The data
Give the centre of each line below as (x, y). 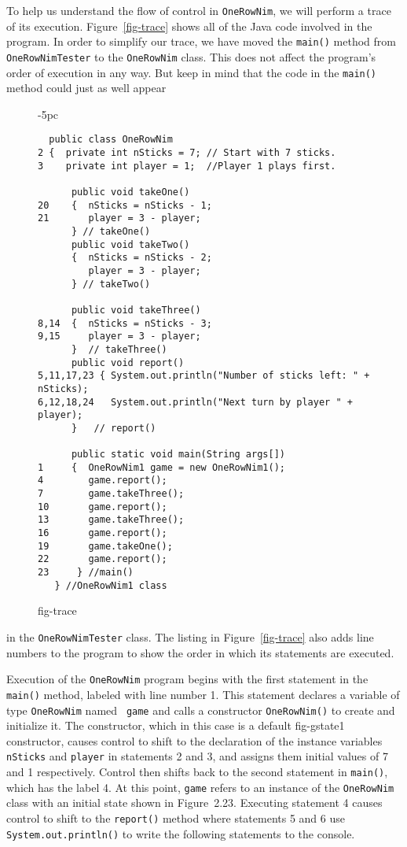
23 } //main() (86, 573)
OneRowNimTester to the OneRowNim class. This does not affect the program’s (191, 56)
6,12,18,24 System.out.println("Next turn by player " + (195, 402)
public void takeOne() (130, 192)
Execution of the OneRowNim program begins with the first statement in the (187, 679)
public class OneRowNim (111, 140)
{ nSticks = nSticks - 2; (141, 258)
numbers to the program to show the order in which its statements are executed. (200, 652)
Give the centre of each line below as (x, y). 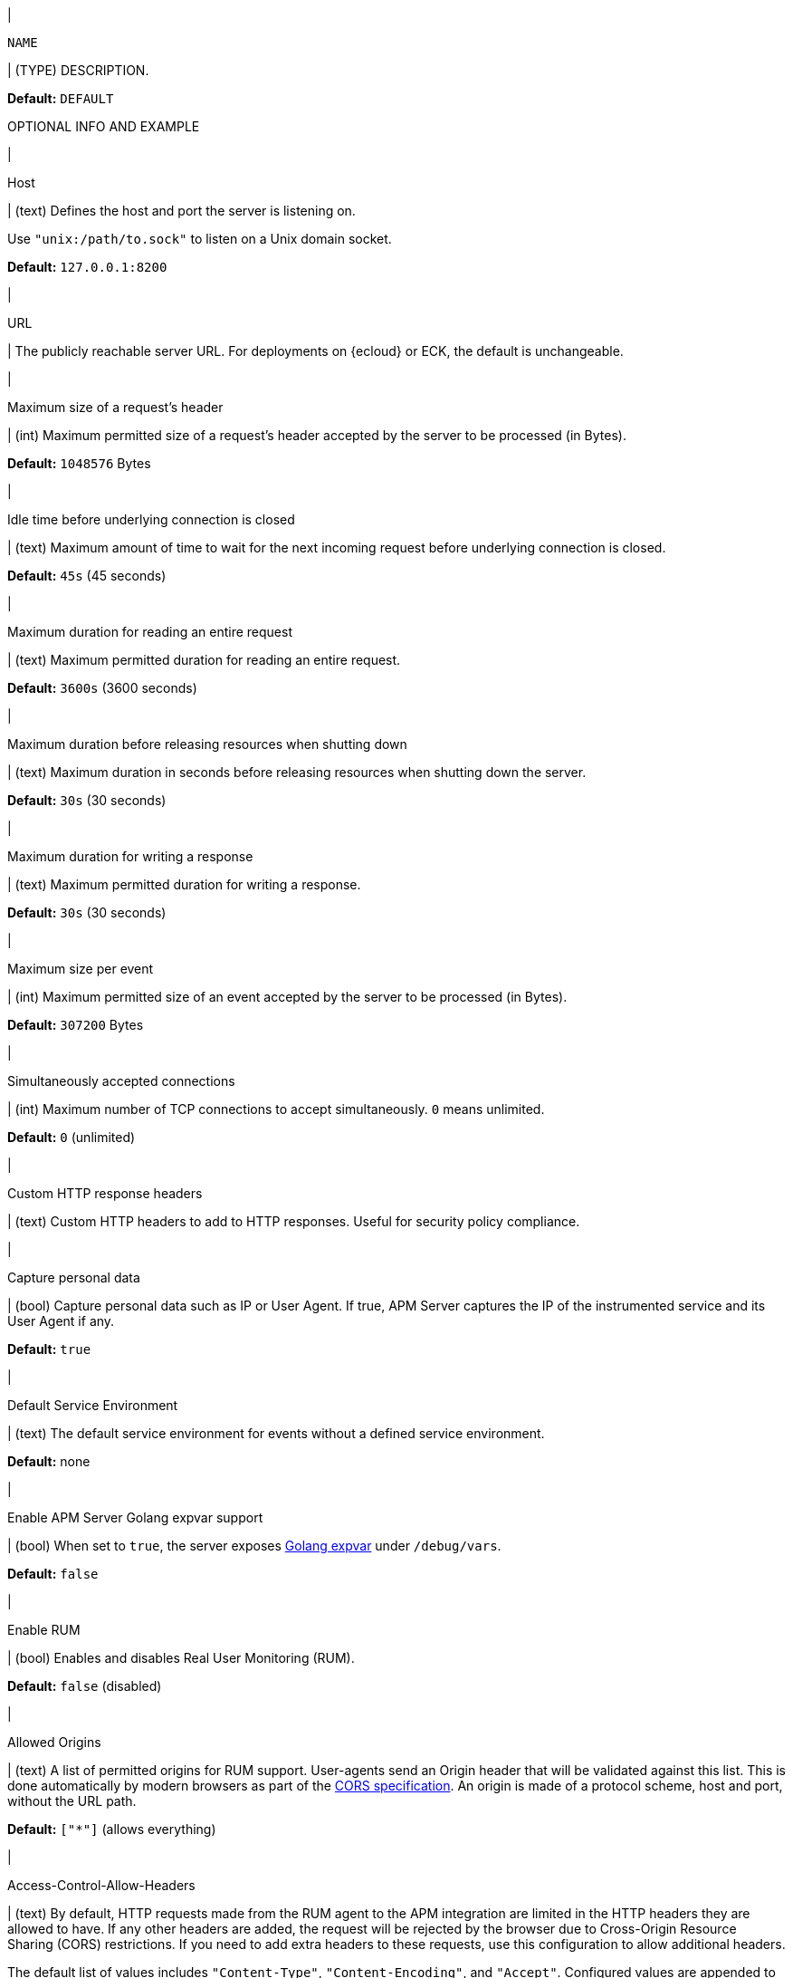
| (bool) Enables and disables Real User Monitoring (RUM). (181, 1658)
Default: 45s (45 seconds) (87, 576)
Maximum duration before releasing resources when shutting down (207, 744)
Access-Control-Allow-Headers (101, 1885)
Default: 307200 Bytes (76, 1025)
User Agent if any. (61, 1321)
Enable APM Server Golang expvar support (135, 1517)
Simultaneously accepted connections (121, 1081)

Exercise description
The expected answer is a word-for-word copy of every line from the one that contains "Default: 45s (45 seconds) (87, 576)" through the final line of the material.

Expected answer
Default: 45s (45 seconds) (87, 576)
Maximum duration before releasing resources when shutting down (207, 744)
Access-Control-Allow-Headers (101, 1885)
Default: 307200 Bytes (76, 1025)
User Agent if any. (61, 1321)
Enable APM Server Golang expvar support (135, 1517)
Simultaneously accepted connections (121, 1081)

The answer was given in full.